Tan Lu, Vogt Martin, Bajorath Jürgen
Department of Life Science Informatics, Rheinische Friedrich-Wilhelms-Universität Bonn, Germany.
Chem Biol Drug Des. 2009 Nov;74(5):449-56. doi: 10.1111/j.1747-0285.2009.00890.x. Epub 2009 Sep 28.

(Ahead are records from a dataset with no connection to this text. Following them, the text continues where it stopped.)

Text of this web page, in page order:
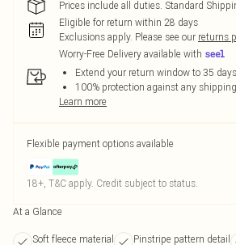
Prices include all duties. Standard
Eligible for return within 28 days
Exclusions apply. Please see our returns
Worry-Free Delivery available with
Extend your return window to 35 days
100% protection against any
Learn more
Flexible payment options available
18+, T&C apply. Credit subject to status.
At a Glance
Soft fleece material Pinstripe pattern detail
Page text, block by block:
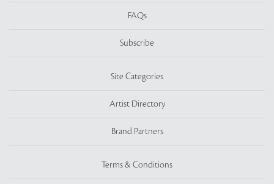
FAQs
Subscribe
Site Categories
Artist Directory
Brand Partners
Terms & Conditions
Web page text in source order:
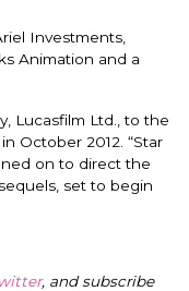
Investments,
Animation and a
Lucasfilm Ltd., to the
October 2012. “Star
on to direct the
set to begin
, and subscribe
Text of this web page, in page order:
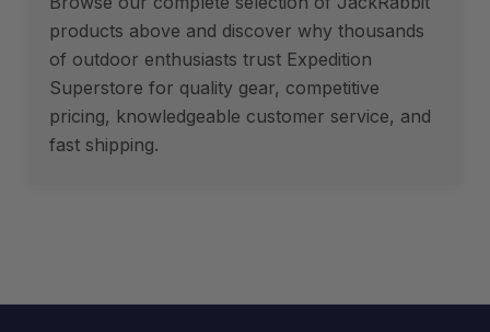
products above and discover why thousands
of outdoor enthusiasts trust Expedition
Superstore for quality gear, competitive
pricing, knowledgeable customer service, and
fast shipping.
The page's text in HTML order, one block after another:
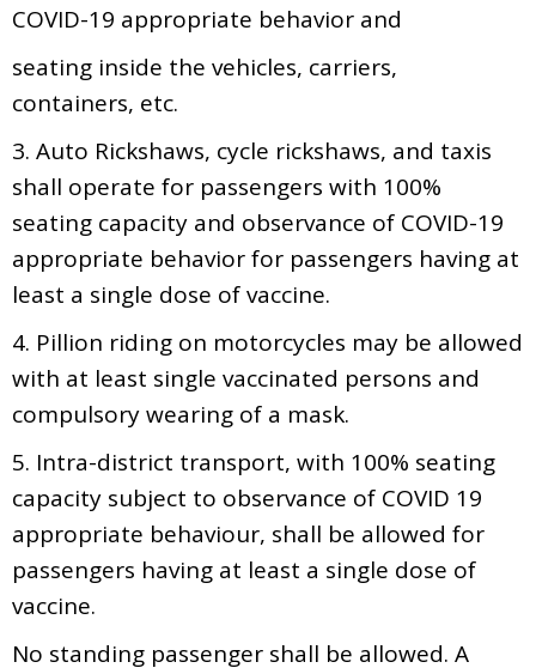
COVID-19 appropriate behavior and
seating inside the vehicles, carriers,
containers, etc.
3. Auto Rickshaws, cycle rickshaws, and taxis
shall operate for passengers with 100%
seating capacity and observance of COVID-19
appropriate behavior for passengers having at
least a single dose of vaccine.
4. Pillion riding on motorcycles may be allowed
with at least single vaccinated persons and
compulsory wearing of a mask.
5. Intra-district transport, with 100% seating
capacity subject to observance of COVID 19
appropriate behaviour, shall be allowed for
passengers having at least a single dose of
vaccine.
No standing passenger shall be allowed. A
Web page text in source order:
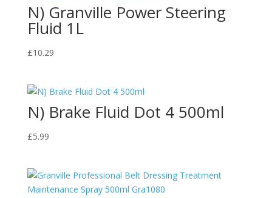
N) Granville Power Steering
Fluid 1L
£10.29
N) Brake Fluid Dot 4 500ml
£5.99
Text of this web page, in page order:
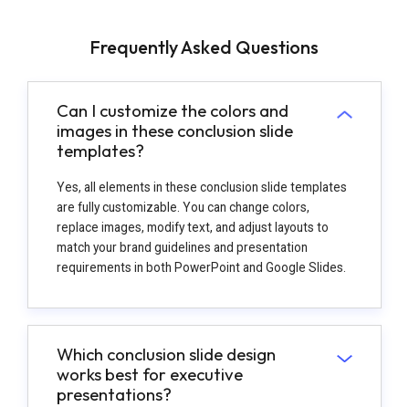
Frequently Asked Questions
Can I customize the colors and
images in these conclusion slide
templates?
Yes, all elements in these conclusion slide templates
are fully customizable. You can change colors,
replace images, modify text, and adjust layouts to
match your brand guidelines and presentation
requirements in both PowerPoint and Google Slides.
Which conclusion slide design
works best for executive
presentations?
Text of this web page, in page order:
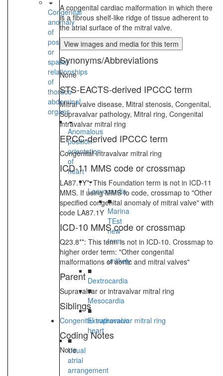
Congenital
anomaly
of
position
or
spatial
relationships
of
thoraco-
abdominal
organs
Anomalous
position-
orientation
of
heart
Laevocardia
■
Marina
TEst
new
term
-
unlikely
■
Dextrocardia
■
Mesocardia
■
Extrathoracic
heart
■
Usual
atrial
arrangement
A congenital cardiac malformation in which there
is a fibrous shelf-like ridge of tissue adherent to
the atrial surface of the mitral valve.
View images and media for this term
Synonyms/Abbreviations
None
STS-EACTS-derived IPCCC term
Mitral valve disease, Mitral stenosis, Congenital,
Supravalvar pathology, Mitral ring, Congenital
intravalvar mitral ring
EPCC-derived IPCCC term
Congenital intravalvar mitral ring
ICD-11 MMS code or crossmap
LA87.1Y*: This Foundation term is not in ICD-11
MMS. If using MMS to code, crossmap to "Other
specified congenital anomaly of mitral valve" with
code LA87.1Y
ICD-10 MMS code or crossmap
Q23.8**: This term is not in ICD-10. Crossmap to
higher order term: "Other congenital
malformations of aortic and mitral valves"
Parent
Supravalvar or intravalvar mitral ring
Siblings
Congenital supravalvar mitral ring
Coding Notes
None
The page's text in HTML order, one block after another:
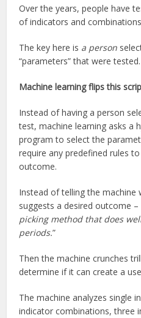
Over the years, people have
of indicators and
The key here is a person
“parameters” that were tested.
Machine learning flips this
Instead of having a person
test, machine learning asks a
program to select the
require any predefined rules
outcome.
Instead of telling the
suggests a desired outcome –
picking method that does
periods.”
Then the machine crunches
determine if it can create a
The machine analyzes single
indicator combinations, three
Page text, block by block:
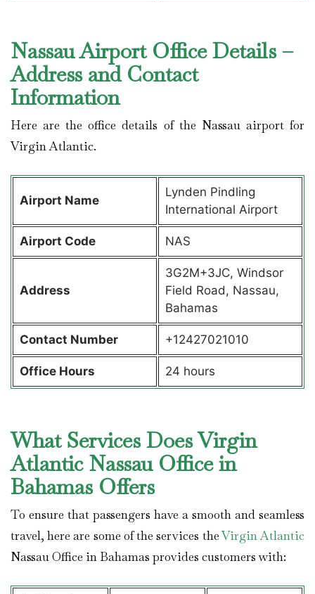
Nassau Airport Office Details –
Address and Contact
Information
Here are the office details of the Nassau airport for
Virgin Atlantic.
Airport Name
Lynden Pindling
International Airport
Airport Code NAS
Address
3G2M+3JC, Windsor
Field Road, Nassau,
Bahamas
Contact Number +12427021010
Office Hours 24 hours
What Services Does Virgin
Atlantic Nassau Office in
Bahamas Offers
To ensure that passengers have a smooth and seamless
travel, here are some of the services theVirgin Atlantic
Nassau Office in Bahamas provides customers with:

We introduce a computational scaling methodology that utilizes protein-ligand interaction information extracted from complex crystal structures to enrich similarity searching using structural fingerprints with compound class-specific information. Scaling factors are derived to emphasize fingerprint bit positions that result from interacting fragments of bound ligands and correspond to frequently occurring structural features. Through interaction-based scaling, this information is transferred to standard fingerprints of multiple reference compounds. In systematic search calculations, fingerprints scaled on the basis of three-dimensional information are found to produce higher recall rates of active compounds than alternative types of scaled and non-scaled fingerprints.
我们引入了一种计算缩放方法,该方法利用从复杂晶体结构中提取的蛋白质-配体相互作用信息,通过带有化合物类别特定信息的结构指纹来丰富相似性搜索。推导缩放因子以强调由结合配体的相互作用片段产生且对应于频繁出现的结构特征的指纹位位置。通过基于相互作用的缩放,此信息被转移到多个参考化合物的标准指纹中。在系统搜索计算中,发现基于三维信息缩放的指纹比其他类型的缩放和未缩放指纹能产生更高的活性化合物召回率。